Aber Professor Ellwangen hörte schon nicht mehr hin. Er stand an der Sprechanlage, forderte den Kinderchirurgen an, setzte sich mit dem Labor in Verbindung, befahl der technischen Assistentin, die Blutgruppe des Kindes festzustellen, die passende Blutkonserve bereitzuhalten und gleich die Kreuzprobe vorzunehmen. Endlich ordnete er an, den Operationssaal vorzubereiten, und rief den Anästhesisten herbei.

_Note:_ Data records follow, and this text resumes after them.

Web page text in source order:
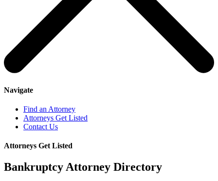
Navigate
Find an Attorney
Attorneys Get Listed
Contact Us
Attorneys Get Listed
Bankruptcy Attorney Directory
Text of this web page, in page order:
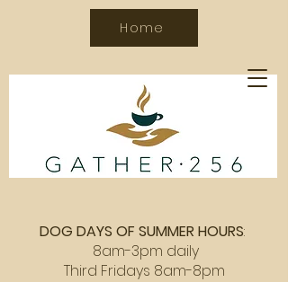
DOG DAYS OF SUMMER HOURS:
8am-3pm daily
Third Fridays 8am-8pm
Home
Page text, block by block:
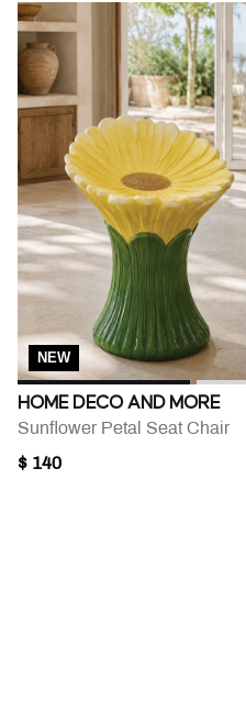
NEW
HOME DECO AND MORE
Sunflower Petal Seat Chair
$ 140
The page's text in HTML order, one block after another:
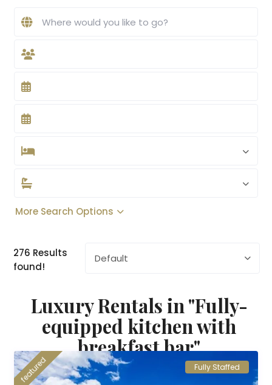
More Search Options
276 Results
found!
Default
Luxury Rentals in "Fully-
equipped kitchen with
breakfast bar"
featured Fully Staffed
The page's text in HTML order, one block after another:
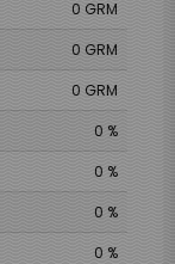
0 GRM
0 GRM
0 GRM
0 %
0 %
0 %
0 %
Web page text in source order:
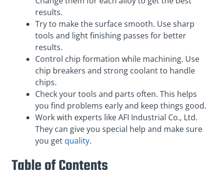
results.
Try to make the surface smooth. Use sharp
tools and light finishing passes for better
results.
Control chip formation while machining. Use
chip breakers and strong coolant to handle
chips.
Check your tools and parts often. This helps
you find problems early and keep things good.
Work with experts like AFI Industrial Co., Ltd.
They can give you special help and make sure
you get quality.
Table of Contents
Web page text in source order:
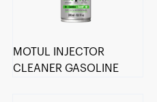
MOTUL INJECTOR
CLEANER GASOLINE
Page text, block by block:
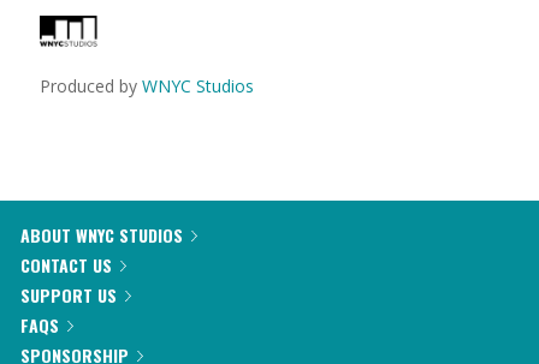
Produced by WNYC Studios
ABOUT WNYC STUDIOS
CONTACT US
SUPPORT US
FAQS
SPONSORSHIP
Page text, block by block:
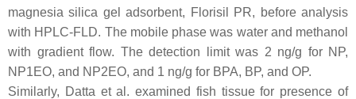
magnesia silica gel adsorbent, Florisil PR, before analysis
with HPLC-FLD. The mobile phase was water and methanol
with gradient flow. The detection limit was 2 ng/g for NP,
NP1EO, and NP2EO, and 1 ng/g for BPA, BP, and OP.
Similarly, Datta et al. examined fish tissue for presence of
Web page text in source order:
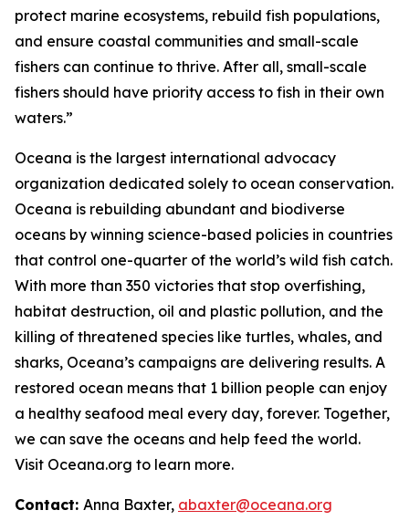
protect marine ecosystems, rebuild fish populations,
and ensure coastal communities and small-scale
fishers can continue to thrive. After all, small-scale
fishers should have priority access to fish in their own
waters.”
Oceana is the largest international advocacy
organization dedicated solely to ocean conservation.
Oceana is rebuilding abundant and biodiverse
oceans by winning science-based policies in countries
that control one-quarter of the world’s wild fish catch.
With more than 350 victories that stop overfishing,
habitat destruction, oil and plastic pollution, and the
killing of threatened species like turtles, whales, and
sharks, Oceana’s campaigns are delivering results. A
restored ocean means that 1 billion people can enjoy
a healthy seafood meal every day, forever. Together,
we can save the oceans and help feed the world.
Visit Oceana.org to learn more.
Contact: Anna Baxter, abaxter@oceana.org
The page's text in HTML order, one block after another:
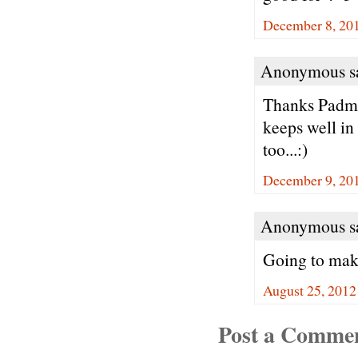
December 8,
Anonymous
Thanks
keeps well in
too...:)
December 9,
Anonymous
Going to
August 25,
Post a
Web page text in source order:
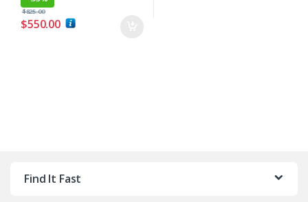
$550.00
$825.00
Find It Fast
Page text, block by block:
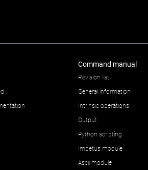
Command manual
Revision list
General information
Intrinsic operations
Output
Python scripting
Impetus module
Ascii module
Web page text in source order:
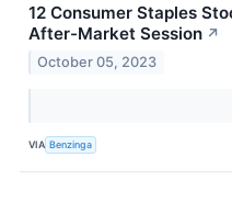
12 Consumer Staples
After-Market Session ↗
October 05, 2023
VIA Benzinga
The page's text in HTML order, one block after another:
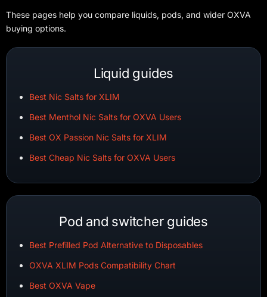
These pages help you compare liquids, pods, and wider OXVA
buying options.
Liquid guides
Best Nic Salts for XLIM
Best Menthol Nic Salts for OXVA Users
Best OX Passion Nic Salts for XLIM
Best Cheap Nic Salts for OXVA Users
Pod and switcher guides
Best Prefilled Pod Alternative to Disposables
OXVA XLIM Pods Compatibility Chart
Best OXVA Vape
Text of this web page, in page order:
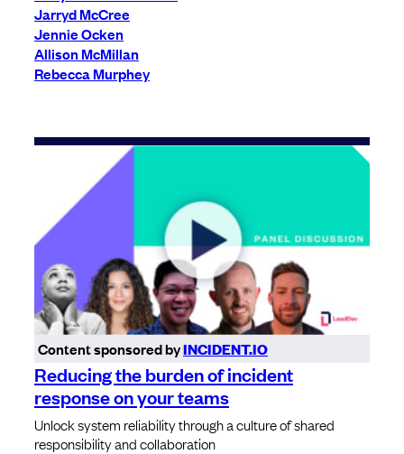
Jarryd McCree
Jennie Ocken
Allison McMillan
Rebecca Murphey
Content sponsored byINCIDENT.IO
Reducing the burden of incident
response on your teams
Unlock system reliability through a culture of shared
responsibility and collaboration
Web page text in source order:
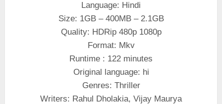
Language: Hindi
Size: 1GB – 400MB – 2.1GB
Quality: HDRip 480p 1080p
Format: Mkv
Runtime : 122 minutes
Original language: hi
Genres: Thriller
Writers: Rahul Dholakia, Vijay Maurya
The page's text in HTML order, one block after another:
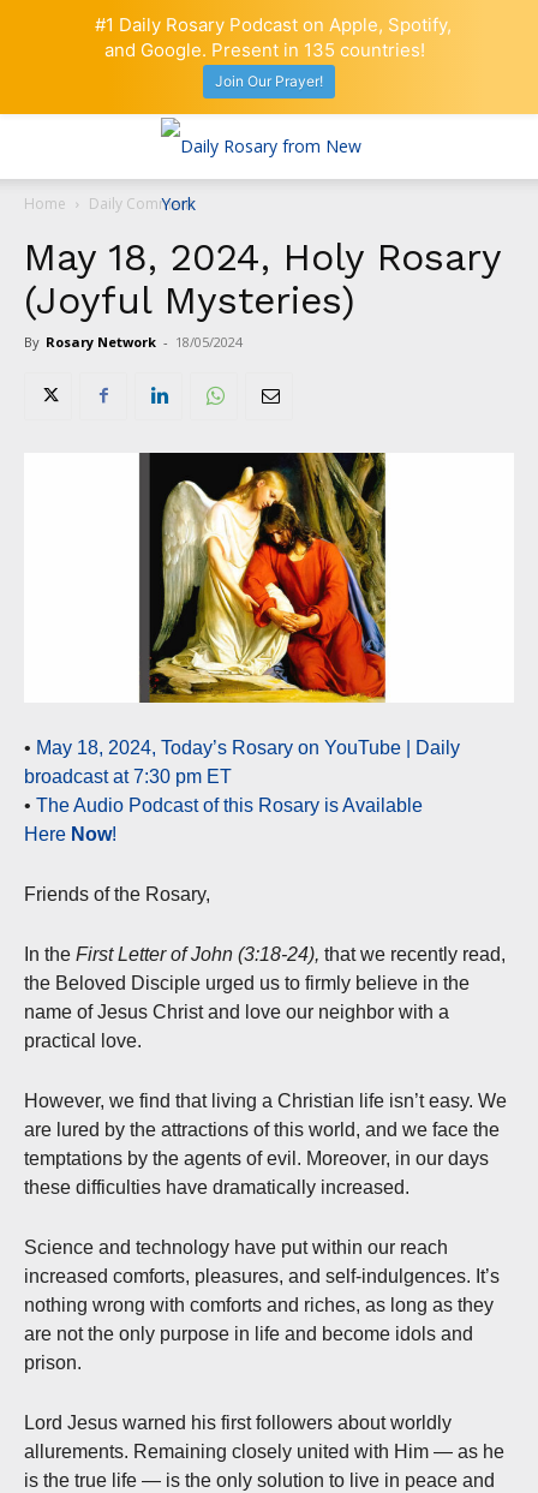
Home Daily Comment
May 18, 2024, Holy Rosary
(Joyful Mysteries)
By Rosary Network - 18/05/2024
• May 18, 2024, Today’s Rosary on YouTube | Daily
broadcast at 7:30 pm ET
• The Audio Podcast of this Rosary is Available
Here Now!
Friends of the Rosary,
In the First Letter of John (3:18-24), that we recently read,
the Beloved Disciple urged us to firmly believe in the
name of Jesus Christ and love our neighbor with a
practical love.
However, we find that living a Christian life isn’t easy. We
are lured by the attractions of this world, and we face the
temptations by the agents of evil. Moreover, in our days
these difficulties have dramatically increased.
Science and technology have put within our reach
increased comforts, pleasures, and self-indulgences. It’s
nothing wrong with comforts and riches, as long as they
are not the only purpose in life and become idols and
prison.
Lord Jesus warned his first followers about worldly
allurements. Remaining closely united with Him — as he
is the true life — is the only solution to live in peace and
#1 Daily Rosary Podcast on Apple, Spotify,
and Google. Present in 135 countries!
Join Our Prayer!
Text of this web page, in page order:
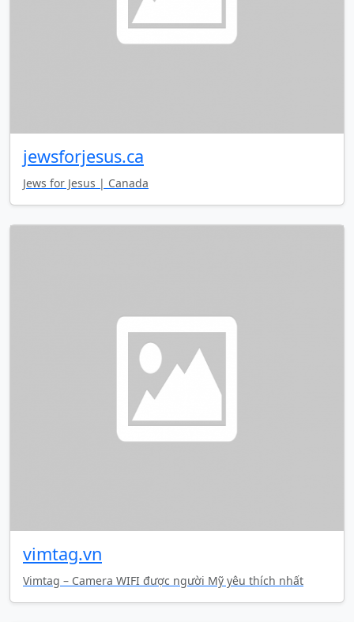
jewsforjesus.ca
Jews for Jesus | Canada
vimtag.vn
Vimtag – Camera WIFI được người Mỹ yêu thích nhất
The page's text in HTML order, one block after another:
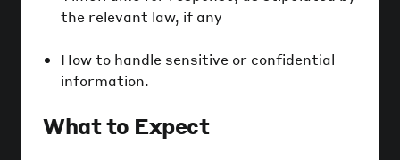
the relevant law, if any
How to handle sensitive or confidential
information.
What to Expect
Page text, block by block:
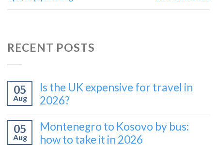
RECENT POSTS
05
Aug
Is the UK expensive for travel in
2026?
05
Aug
Montenegro to Kosovo by bus:
how to take it in 2026
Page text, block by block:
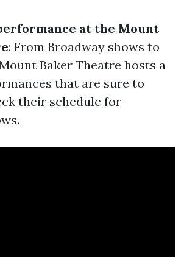
at the Mount
: From Broadway shows to
Baker Theatre hosts a
that are sure to
their schedule for
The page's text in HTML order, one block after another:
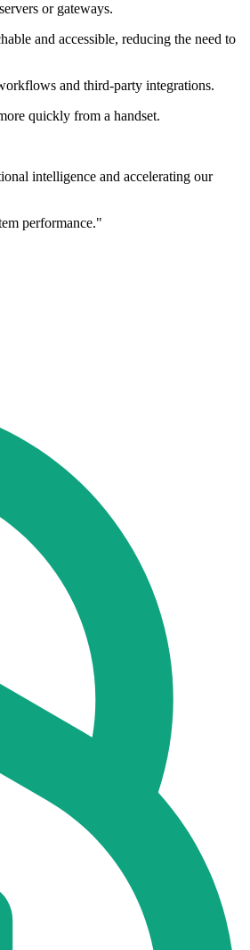
or gateways.
and accessible, reducing the need to
and third-party integrations.
quickly from a handset.
intelligence and accelerating our
performance."
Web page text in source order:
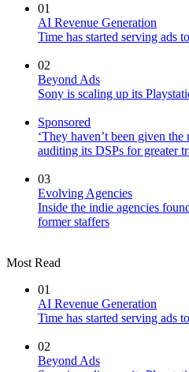
01
AI Revenue Generation
Time has started serving ads
02
Beyond Ads
Sony is scaling up its
Sponsored
‘They haven’t been given
auditing its DSPs for greater
03
Evolving Agencies
Inside the indie agencies
former staffers
Most Read
01
AI Revenue Generation
Time has started serving ads
02
Beyond Ads
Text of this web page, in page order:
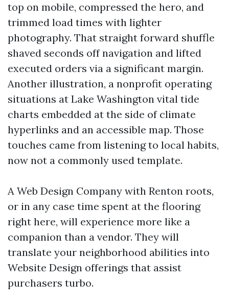
top on mobile, compressed the hero, and
trimmed load times with lighter
photography. That straight forward shuffle
shaved seconds off navigation and lifted
executed orders via a significant margin.
Another illustration, a nonprofit operating
situations at Lake Washington vital tide
charts embedded at the side of climate
hyperlinks and an accessible map. Those
touches came from listening to local habits,
now not a commonly used template.
A Web Design Company with Renton roots,
or in any case time spent at the flooring
right here, will experience more like a
companion than a vendor. They will
translate your neighborhood abilities into
Website Design offerings that assist
purchasers turbo.
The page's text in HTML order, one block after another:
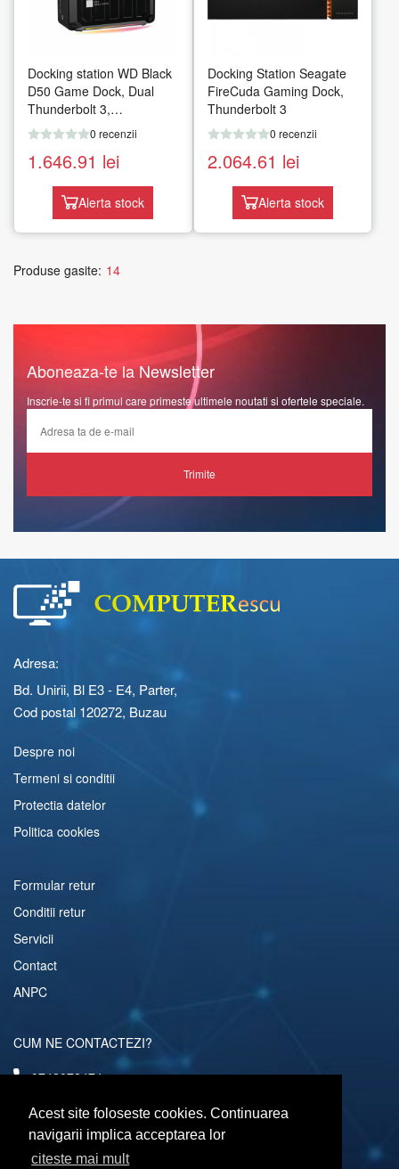
Acest site foloseste cookies. Continuarea
navigarii implica acceptarea lor
citeste mai mult
Docking station WD Black
D50 Game Dock, Dual
Thunderbolt 3,
DisplayPort, Audio in/out,
Gigabit, iluminare RGB,
Negru
0 recenzii
1.646.91 lei
Alerta stock
Docking Station Seagate
FireCuda Gaming Dock,
Thunderbolt 3
0 recenzii
2.064.61 lei
Alerta stock
Produse gasite: 14
Aboneaza-te la Newsletter
Inscrie-te si fi primul care primeste ultimele noutati si ofertele speciale.
Trimite
Adresa:
Bd. Unirii, Bl E3 - E4, Parter,
Cod postal 120272, Buzau
Despre noi
Termeni si conditii
Protectia datelor
Politica cookies
Formular retur
Conditii retur
Servicii
Contact
ANPC
CUM NE CONTACTEZI?
0742072474
comenzi@computerescu.ro
URMARESTE-NE SI PE
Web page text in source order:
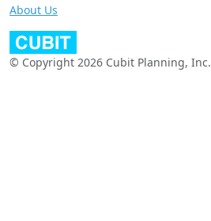
About Us
© Copyright 2026 Cubit Planning, Inc.
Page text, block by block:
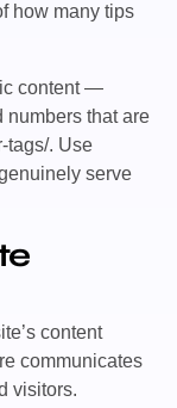
how many tips
content —
that are
tags/. Use
serve
content
communicates
visitors.
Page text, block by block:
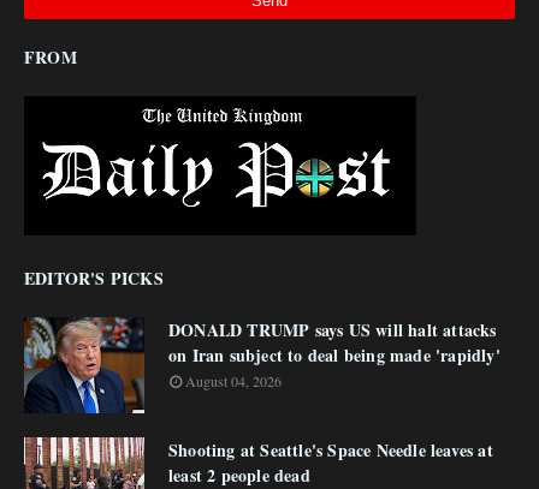
FROM
EDITOR'S PICKS
DONALD TRUMP says US will halt attacks
on Iran subject to deal being made 'rapidly'
August 04, 2026
Shooting at Seattle's Space Needle leaves at
least 2 people dead
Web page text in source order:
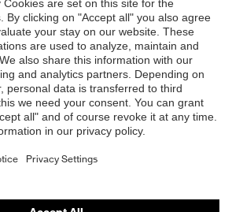
protection products
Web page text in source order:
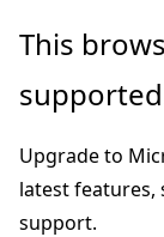
Skip
main
Skip
in-
navigation
Skip
Ask
chat
experience
This
Upgrade to
latest features,
support.
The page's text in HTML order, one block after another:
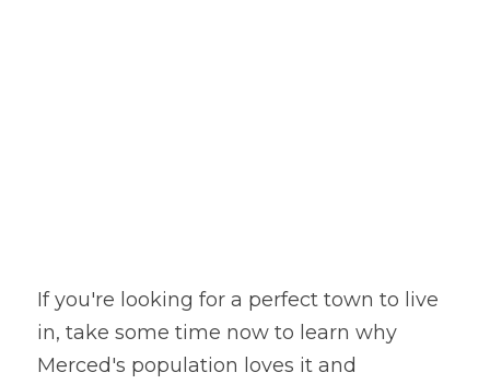
If you're looking for a perfect town to live
in, take some time now to learn why
Merced's population loves it and
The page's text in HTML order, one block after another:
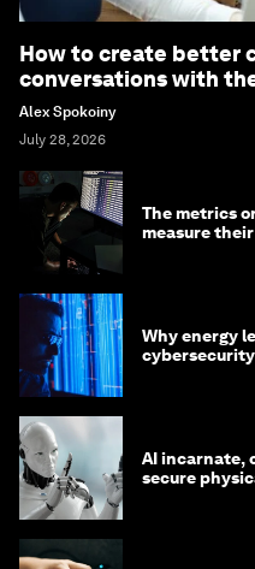
How to create better
conversations with
Alex Spokoiny
July 28, 2026
The metrics
measure
Why energy
AI incarnate,
secure
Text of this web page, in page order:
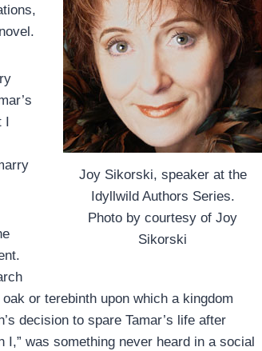
Joy Sikorski, speaker at the
Idyllwild Authors Series.
Photo by courtesy of Joy
Sikorski
I
or terebinth upon which a kingdom
decision to spare Tamar’s life after
was something never heard in a social
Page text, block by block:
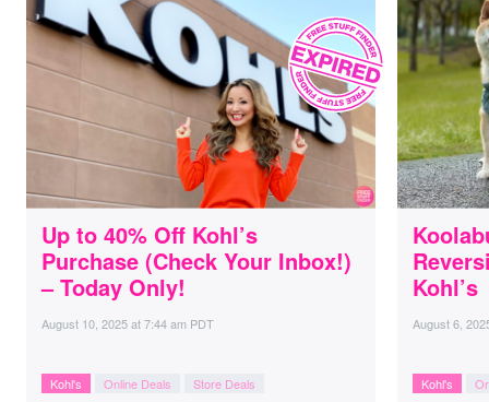
Up to 40% Off Kohl’s
Purchase (Check Your Inbox!)
– Today Only!
August 10, 2025at7:44 am PDT
Kohl's Online Deals Store Deals
Kohl’s
August 6,
Kohl's
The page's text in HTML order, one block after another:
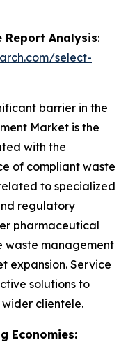
Report Analysis:
select-
barrier in the
Market is the
with the
of compliant waste
to specialized
regulatory
pharmaceutical
waste management
expansion. Service
solutions to
clientele.
Economies:
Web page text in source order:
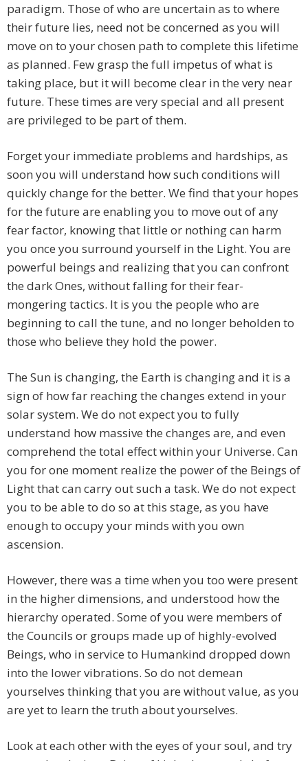
paradigm. Those of who are uncertain as to where
their future lies, need not be concerned as you will
move on to your chosen path to complete this lifetime
as planned. Few grasp the full impetus of what is
taking place, but it will become clear in the very near
future. These times are very special and all present
are privileged to be part of them.
Forget your immediate problems and hardships, as
soon you will understand how such conditions will
quickly change for the better. We find that your hopes
for the future are enabling you to move out of any
fear factor, knowing that little or nothing can harm
you once you surround yourself in the Light. You are
powerful beings and realizing that you can confront
the dark Ones, without falling for their fear-
mongering tactics. It is you the people who are
beginning to call the tune, and no longer beholden to
those who believe they hold the power.
The Sun is changing, the Earth is changing and it is a
sign of how far reaching the changes extend in your
solar system. We do not expect you to fully
understand how massive the changes are, and even
comprehend the total effect within your Universe. Can
you for one moment realize the power of the Beings of
Light that can carry out such a task. We do not expect
you to be able to do so at this stage, as you have
enough to occupy your minds with you own
ascension.
However, there was a time when you too were present
in the higher dimensions, and understood how the
hierarchy operated. Some of you were members of
the Councils or groups made up of highly-evolved
Beings, who in service to Humankind dropped down
into the lower vibrations. So do not demean
yourselves thinking that you are without value, as you
are yet to learn the truth about yourselves.
Look at each other with the eyes of your soul, and try
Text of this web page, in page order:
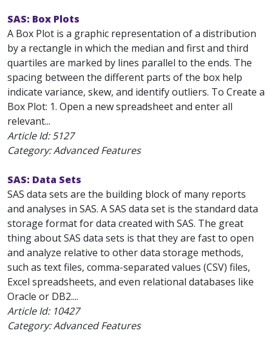
SAS: Box Plots
A Box Plot is a graphic representation of a distribution
by a rectangle in which the median and first and third
quartiles are marked by lines parallel to the ends. The
spacing between the different parts of the box help
indicate variance, skew, and identify outliers. To Create a
Box Plot: 1. Open a new spreadsheet and enter all
relevant...
Article Id:5127
Category: Advanced Features
SAS: Data Sets
SAS data sets are the building block of many reports
and analyses in SAS. A SAS data set is the standard data
storage format for data created with SAS. The great
thing about SAS data sets is that they are fast to open
and analyze relative to other data storage methods,
such as text files, comma-separated values (CSV) files,
Excel spreadsheets, and even relational databases like
Oracle or DB2....
Article Id: 10427
Category: Advanced Features
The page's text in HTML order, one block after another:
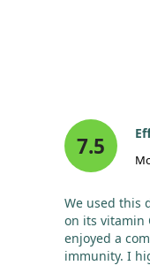
7.5
We used this
on its vitamin
enjoyed a
immunity. I

Er hatte kaum seine Anordnungen getroffen, als die Tür aufgerissen wurde und Dr. Gert Curtius in den Röntgenraum stürmte, ein schlanker, hochgewachsener Mann mit einem Gesicht, das zu ausdrucksvoll war, als daß man es hätte schön nennen können. Die Nase war zu groß, die Stirn zu breit, aber er wirkte sehr männlich. Die grauen, klugen Augen, die von winzigen Lachfältchen umgeben waren, machten Dr. Curtius ausgesprochen sympathisch. Durch das Weiß seines Kittels kam die gesunde Bräune seiner Haut besonders zur Geltung. Katja wagte nicht, ihn anzusehen. Sie wandte das Gesicht rasch wieder dem Röntgenbild auf der Leuchtplatte zu. Immer wenn sie mit Curtius zusammentraf, hatte sie das unangenehme Gefühl, daß jeder, aber auch jeder ihr anmerken müßte, wie es um sie stand. Auch diesmal fühlte sie sich geradezu nackt unter den Augen des Röntgenologen, dessen Blick sie in Wahrheit nur ganz zufällig streifte.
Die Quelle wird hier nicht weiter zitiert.